BEGIN Records for this task
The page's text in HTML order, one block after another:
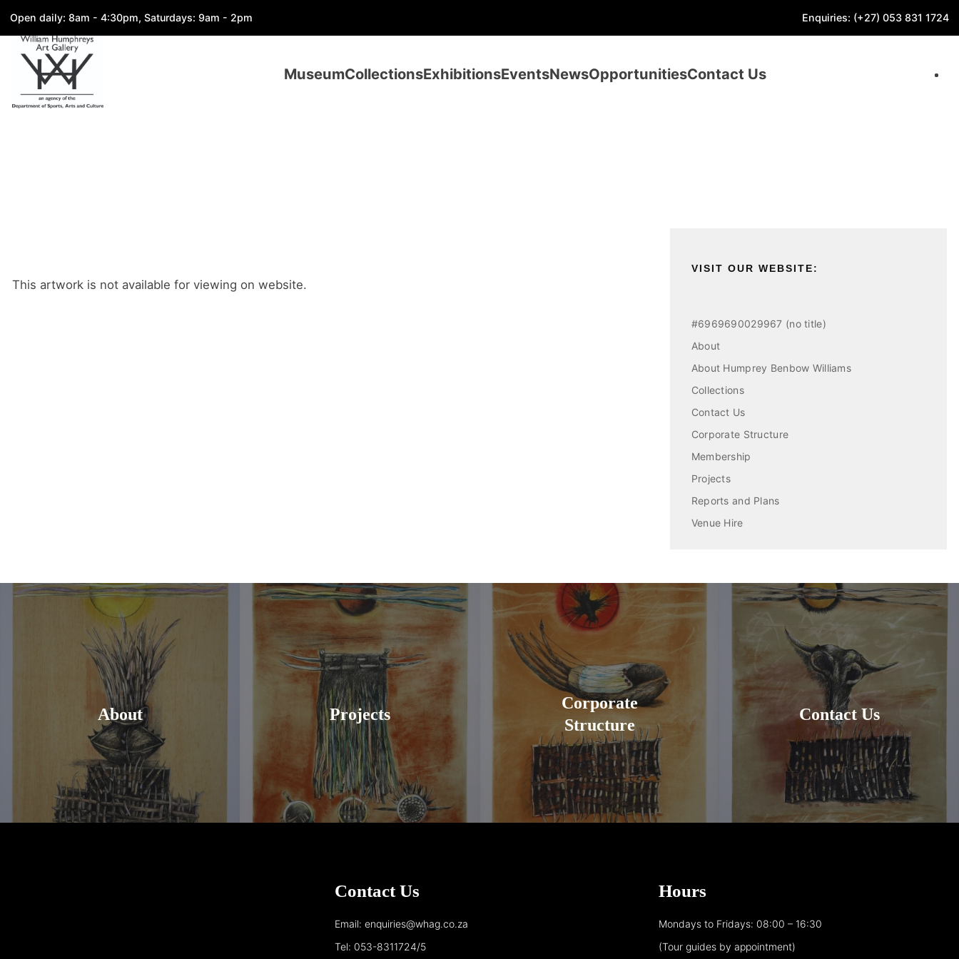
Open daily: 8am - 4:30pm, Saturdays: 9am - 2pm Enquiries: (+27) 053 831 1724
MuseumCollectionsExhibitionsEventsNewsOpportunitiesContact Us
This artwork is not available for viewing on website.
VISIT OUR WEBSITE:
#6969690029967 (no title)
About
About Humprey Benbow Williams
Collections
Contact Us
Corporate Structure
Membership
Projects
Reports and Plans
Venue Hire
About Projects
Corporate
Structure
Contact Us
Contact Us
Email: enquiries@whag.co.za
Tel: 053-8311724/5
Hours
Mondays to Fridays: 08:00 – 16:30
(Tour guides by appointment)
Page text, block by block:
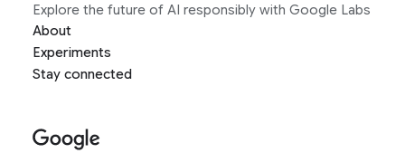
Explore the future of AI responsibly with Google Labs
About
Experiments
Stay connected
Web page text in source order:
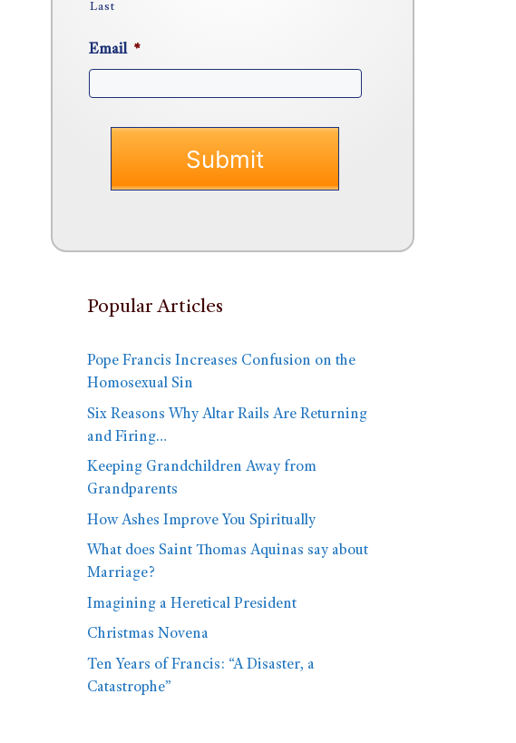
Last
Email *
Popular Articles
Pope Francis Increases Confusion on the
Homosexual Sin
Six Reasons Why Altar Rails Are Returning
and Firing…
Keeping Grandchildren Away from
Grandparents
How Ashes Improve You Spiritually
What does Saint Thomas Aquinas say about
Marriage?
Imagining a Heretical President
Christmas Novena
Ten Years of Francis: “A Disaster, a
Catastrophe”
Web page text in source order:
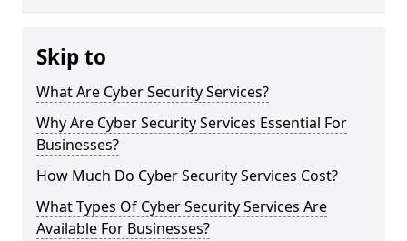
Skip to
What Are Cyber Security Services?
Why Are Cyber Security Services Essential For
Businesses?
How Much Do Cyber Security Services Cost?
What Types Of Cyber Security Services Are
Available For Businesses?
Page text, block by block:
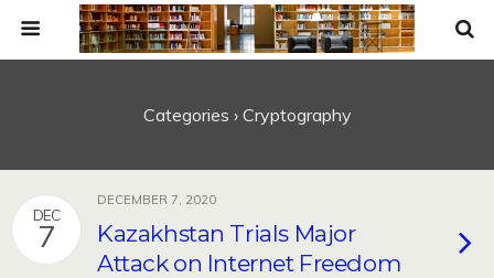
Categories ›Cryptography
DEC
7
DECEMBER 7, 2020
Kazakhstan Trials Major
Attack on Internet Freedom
END Records for this task
# What is expected:
Please repeat exactly the data above from its first line to the line that contains "and Firing…", inclusive, and leave every picture out.

# Task solution:
The page's text in HTML order, one block after another:
Open daily: 8am - 4:30pm, Saturdays: 9am - 2pm Enquiries: (+27) 053 831 1724
MuseumCollectionsExhibitionsEventsNewsOpportunitiesContact Us
This artwork is not available for viewing on website.
VISIT OUR WEBSITE:
#6969690029967 (no title)
About
About Humprey Benbow Williams
Collections
Contact Us
Corporate Structure
Membership
Projects
Reports and Plans
Venue Hire
About Projects
Corporate
Structure
Contact Us
Contact Us
Email: enquiries@whag.co.za
Tel: 053-8311724/5
Hours
Mondays to Fridays: 08:00 – 16:30
(Tour guides by appointment)
Page text, block by block:
Explore the future of AI responsibly with Google Labs
About
Experiments
Stay connected
Web page text in source order:
Last
Email *
Popular Articles
Pope Francis Increases Confusion on the
Homosexual Sin
Six Reasons Why Altar Rails Are Returning
and Firing…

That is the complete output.